RECORDS SUPPLIED
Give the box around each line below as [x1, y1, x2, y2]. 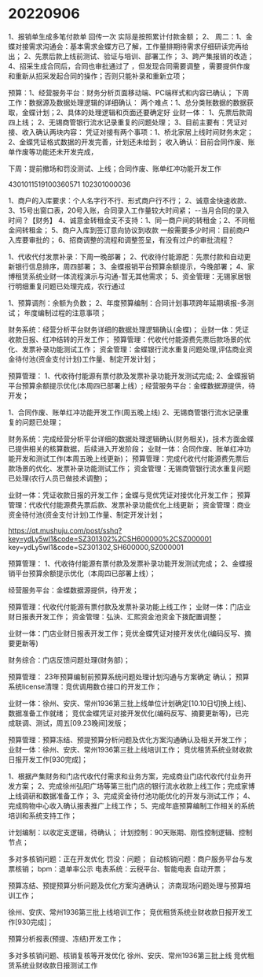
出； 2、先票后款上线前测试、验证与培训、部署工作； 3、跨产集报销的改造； [8, 51, 255, 61]
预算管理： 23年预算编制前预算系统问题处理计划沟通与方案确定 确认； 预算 [8, 671, 250, 682]
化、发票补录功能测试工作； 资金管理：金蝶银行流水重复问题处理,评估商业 [8, 344, 246, 354]
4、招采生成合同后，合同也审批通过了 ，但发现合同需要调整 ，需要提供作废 [8, 61, 250, 71]
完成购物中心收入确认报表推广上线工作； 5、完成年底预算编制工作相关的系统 [8, 801, 255, 810]
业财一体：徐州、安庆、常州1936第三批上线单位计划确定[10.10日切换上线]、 [8, 698, 251, 708]
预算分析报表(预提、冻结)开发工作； [8, 934, 124, 943]
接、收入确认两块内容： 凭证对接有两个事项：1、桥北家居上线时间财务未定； [8, 127, 254, 136]
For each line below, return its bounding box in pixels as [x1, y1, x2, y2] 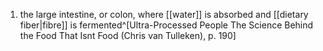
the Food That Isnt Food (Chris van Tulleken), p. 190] [19, 30, 237, 41]
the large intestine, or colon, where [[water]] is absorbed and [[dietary [19, 9, 309, 20]
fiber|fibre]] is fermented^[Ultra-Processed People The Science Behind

TASK TO COMPLETE
Reproduce, exactly and with both ends included, every line from the one that contains "the large intestine, or" to the end of the listing above.

REPLY TO THE EXERCISE
the large intestine, or colon, where [[water]] is absorbed and [[dietary [19, 9, 309, 20]
fiber|fibre]] is fermented^[Ultra-Processed People The Science Behind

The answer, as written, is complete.